*** Opening of Records supplied ***
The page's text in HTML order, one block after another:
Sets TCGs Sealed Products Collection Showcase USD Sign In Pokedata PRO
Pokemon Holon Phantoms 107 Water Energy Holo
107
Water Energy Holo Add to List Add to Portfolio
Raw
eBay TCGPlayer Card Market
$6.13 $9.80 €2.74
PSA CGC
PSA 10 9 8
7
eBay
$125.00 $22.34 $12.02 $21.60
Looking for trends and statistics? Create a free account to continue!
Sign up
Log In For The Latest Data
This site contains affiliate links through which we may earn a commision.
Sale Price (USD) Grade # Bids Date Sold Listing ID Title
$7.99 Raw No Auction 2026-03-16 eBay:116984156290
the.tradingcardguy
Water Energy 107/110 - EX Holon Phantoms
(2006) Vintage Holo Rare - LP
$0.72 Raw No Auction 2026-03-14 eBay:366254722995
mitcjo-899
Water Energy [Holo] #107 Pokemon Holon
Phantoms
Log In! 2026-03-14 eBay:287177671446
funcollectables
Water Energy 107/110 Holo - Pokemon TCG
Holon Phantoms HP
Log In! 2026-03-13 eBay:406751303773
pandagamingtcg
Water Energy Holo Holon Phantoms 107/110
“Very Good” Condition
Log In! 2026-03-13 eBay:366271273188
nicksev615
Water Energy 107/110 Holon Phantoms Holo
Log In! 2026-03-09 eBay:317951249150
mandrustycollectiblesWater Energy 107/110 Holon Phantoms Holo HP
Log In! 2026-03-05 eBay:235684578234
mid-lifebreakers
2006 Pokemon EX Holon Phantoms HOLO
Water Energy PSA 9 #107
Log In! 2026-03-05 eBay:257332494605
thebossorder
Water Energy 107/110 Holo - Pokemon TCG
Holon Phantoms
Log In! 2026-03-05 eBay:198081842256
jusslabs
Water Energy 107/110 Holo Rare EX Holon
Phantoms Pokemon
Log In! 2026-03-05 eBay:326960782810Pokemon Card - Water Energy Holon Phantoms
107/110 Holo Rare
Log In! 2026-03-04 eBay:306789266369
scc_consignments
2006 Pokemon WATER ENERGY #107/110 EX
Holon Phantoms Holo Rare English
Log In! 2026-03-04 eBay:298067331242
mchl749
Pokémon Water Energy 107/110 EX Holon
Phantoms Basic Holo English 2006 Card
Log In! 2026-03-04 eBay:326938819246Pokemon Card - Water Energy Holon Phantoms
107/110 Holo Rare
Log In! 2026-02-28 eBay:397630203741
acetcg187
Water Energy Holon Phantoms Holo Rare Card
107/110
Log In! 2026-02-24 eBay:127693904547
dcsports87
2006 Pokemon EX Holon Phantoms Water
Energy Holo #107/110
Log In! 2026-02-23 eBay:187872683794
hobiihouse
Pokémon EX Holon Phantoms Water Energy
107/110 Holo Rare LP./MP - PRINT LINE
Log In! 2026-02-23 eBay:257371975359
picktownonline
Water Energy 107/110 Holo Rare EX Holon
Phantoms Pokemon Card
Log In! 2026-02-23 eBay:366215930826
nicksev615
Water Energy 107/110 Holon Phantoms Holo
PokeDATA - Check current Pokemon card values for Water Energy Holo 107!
*** Close of Records supplied ***
Transcribe verbatim. Cover the lines from the first line of the entries above to the line containing "107/110 Holo Rare LP./MP - PRINT LINE", inclusive.

*Expected output:*
The page's text in HTML order, one block after another:
Sets TCGs Sealed Products Collection Showcase USD Sign In Pokedata PRO
Pokemon Holon Phantoms 107 Water Energy Holo
107
Water Energy Holo Add to List Add to Portfolio
Raw
eBay TCGPlayer Card Market
$6.13 $9.80 €2.74
PSA CGC
PSA 10 9 8
7
eBay
$125.00 $22.34 $12.02 $21.60
Looking for trends and statistics? Create a free account to continue!
Sign up
Log In For The Latest Data
This site contains affiliate links through which we may earn a commision.
Sale Price (USD) Grade # Bids Date Sold Listing ID Title
$7.99 Raw No Auction 2026-03-16 eBay:116984156290
the.tradingcardguy
Water Energy 107/110 - EX Holon Phantoms
(2006) Vintage Holo Rare - LP
$0.72 Raw No Auction 2026-03-14 eBay:366254722995
mitcjo-899
Water Energy [Holo] #107 Pokemon Holon
Phantoms
Log In! 2026-03-14 eBay:287177671446
funcollectables
Water Energy 107/110 Holo - Pokemon TCG
Holon Phantoms HP
Log In! 2026-03-13 eBay:406751303773
pandagamingtcg
Water Energy Holo Holon Phantoms 107/110
“Very Good” Condition
Log In! 2026-03-13 eBay:366271273188
nicksev615
Water Energy 107/110 Holon Phantoms Holo
Log In! 2026-03-09 eBay:317951249150
mandrustycollectiblesWater Energy 107/110 Holon Phantoms Holo HP
Log In! 2026-03-05 eBay:235684578234
mid-lifebreakers
2006 Pokemon EX Holon Phantoms HOLO
Water Energy PSA 9 #107
Log In! 2026-03-05 eBay:257332494605
thebossorder
Water Energy 107/110 Holo - Pokemon TCG
Holon Phantoms
Log In! 2026-03-05 eBay:198081842256
jusslabs
Water Energy 107/110 Holo Rare EX Holon
Phantoms Pokemon
Log In! 2026-03-05 eBay:326960782810Pokemon Card - Water Energy Holon Phantoms
107/110 Holo Rare
Log In! 2026-03-04 eBay:306789266369
scc_consignments
2006 Pokemon WATER ENERGY #107/110 EX
Holon Phantoms Holo Rare English
Log In! 2026-03-04 eBay:298067331242
mchl749
Pokémon Water Energy 107/110 EX Holon
Phantoms Basic Holo English 2006 Card
Log In! 2026-03-04 eBay:326938819246Pokemon Card - Water Energy Holon Phantoms
107/110 Holo Rare
Log In! 2026-02-28 eBay:397630203741
acetcg187
Water Energy Holon Phantoms Holo Rare Card
107/110
Log In! 2026-02-24 eBay:127693904547
dcsports87
2006 Pokemon EX Holon Phantoms Water
Energy Holo #107/110
Log In! 2026-02-23 eBay:187872683794
hobiihouse
Pokémon EX Holon Phantoms Water Energy
107/110 Holo Rare LP./MP - PRINT LINE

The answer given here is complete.